Let's look at the same code, but written as a loop, with a 8µs delay:
#define __AVR_ATtiny2313__
#define F_CPU 20000000
#include <avr/io.h>
#include <avr/pgmspace.h>
#include <util/delay.h>
static const unsigned char table[48] = {
0x82, 0x91, 0xA1, 0xB1, 0xC0, 0xCE, 0xDA, 0xE5,
0xEE, 0xF6, 0xFB, 0xFE, 0xFF, 0xFE, 0xFB, 0xF5,
0xEE, 0xE5, 0xDA, 0xCD, 0xBF, 0xB0, 0xA1, 0x90,
0x80, 0x6F, 0x5F, 0x4F, 0x40, 0x32, 0x26, 0x1B,
0x12, 0x0A, 0x05, 0x02, 0x01, 0x02, 0x05, 0x0B,
0x12, 0x1C, 0x27, 0x33, 0x41, 0x51, 0x61, 0x72
};
void loop(void)
{
unsigned char index = 0;
while (1) {
PORTB = pgm_read_byte(table + index);
if (++index >= sizeof table / sizeof table[0])
index = 0;
_delay_us(8);
}
}
which generates
loop:
ldi r24, 0 ; r24 = index
.L3:
mov r30, r24 ; r31*256+r30 = Z = table+index
ldi r31, 0
subi r30, lo8(-(table))
sbci r31, hi8(-(table))
lpm r30, Z ; r30 = *Z from progmem
out 0x18, r30 ; PORTB = r30
subi r24, lo8(-(1)) ; index++
cpi r24, lo8(48) ; if index is too high,
brlo .L2 ; jump to .L2
ldi r24, 0 ; otherwise clear index
.L2:
ldi r25, lo8(53) ; _delay_us(8);
1: ;
dec r25 ;
brne 1b ;
nop ;
rjmp .L3
i.e., the _delay_us(8) simplifies to a loop that simply decrements a value (from 53 to 0), followed by a single no-operation.
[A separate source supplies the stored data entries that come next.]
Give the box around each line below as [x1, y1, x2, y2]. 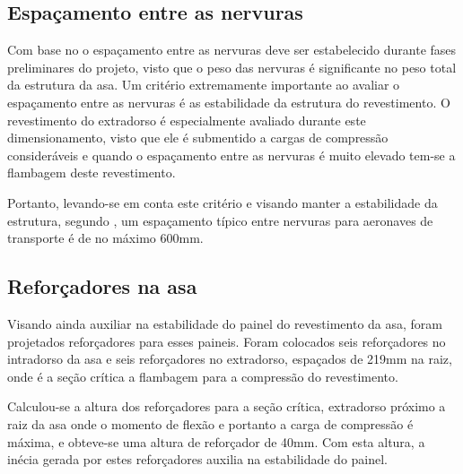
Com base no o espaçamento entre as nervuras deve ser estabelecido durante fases [7, 40, 457, 59]
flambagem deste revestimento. [7, 163, 176, 182]
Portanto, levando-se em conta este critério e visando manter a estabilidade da [7, 193, 438, 211]
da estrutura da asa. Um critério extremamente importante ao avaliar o [7, 75, 400, 94]
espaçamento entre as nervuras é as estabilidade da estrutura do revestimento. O [7, 92, 450, 111]
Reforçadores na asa [7, 272, 197, 300]
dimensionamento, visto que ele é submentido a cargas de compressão [7, 128, 389, 147]
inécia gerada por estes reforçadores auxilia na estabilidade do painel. [7, 450, 389, 469]
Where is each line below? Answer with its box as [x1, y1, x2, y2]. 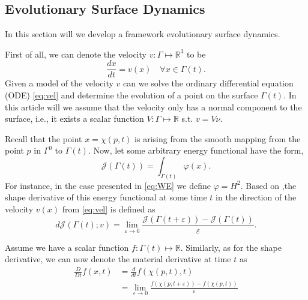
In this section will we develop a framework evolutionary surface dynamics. [5, 28, 280, 40]
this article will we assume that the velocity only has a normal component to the [5, 100, 302, 113]
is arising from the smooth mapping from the [134, 132, 301, 145]
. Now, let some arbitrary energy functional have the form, [88, 144, 304, 157]
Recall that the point [5, 132, 82, 145]
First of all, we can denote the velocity [5, 47, 146, 60]
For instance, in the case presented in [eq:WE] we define [5, 179, 211, 191]
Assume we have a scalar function [5, 241, 129, 253]
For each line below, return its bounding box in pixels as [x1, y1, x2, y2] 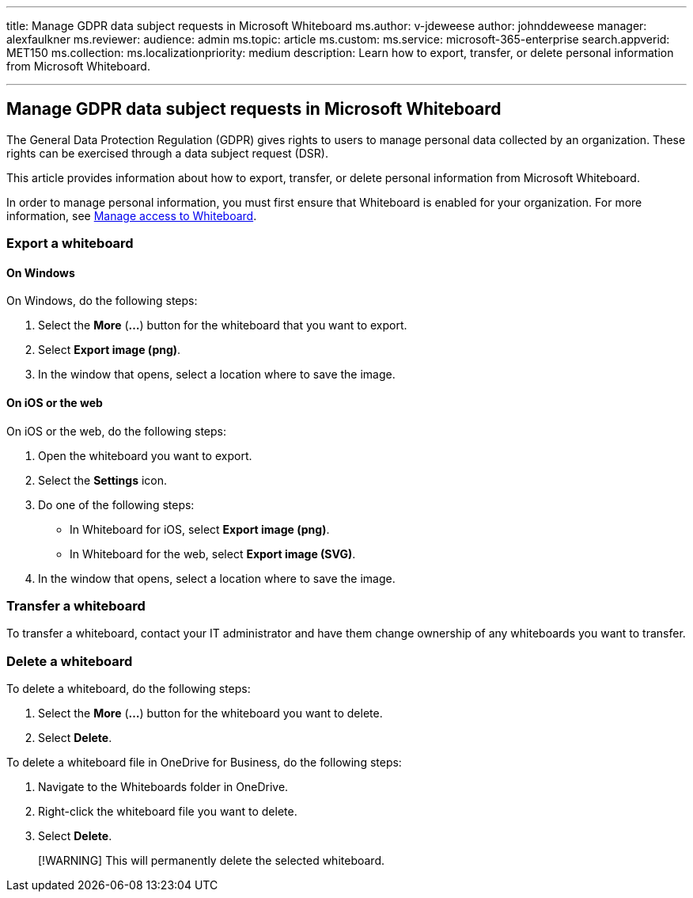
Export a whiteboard [6, 235, 134, 252]
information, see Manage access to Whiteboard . [6, 208, 257, 223]
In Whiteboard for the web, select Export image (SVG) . [70, 546, 356, 561]
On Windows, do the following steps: [6, 294, 198, 308]
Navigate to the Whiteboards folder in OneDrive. [38, 780, 289, 794]
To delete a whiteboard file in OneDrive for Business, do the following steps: [6, 755, 402, 770]
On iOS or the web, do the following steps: [6, 424, 226, 438]
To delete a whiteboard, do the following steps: [6, 682, 251, 696]

If you have interrupts enabled when this code is running, you'll see occasional glitches in the output (if using e.g. an oscilloscope). This is because interrupts will interrupt the loop, and do other stuff while samples should be output.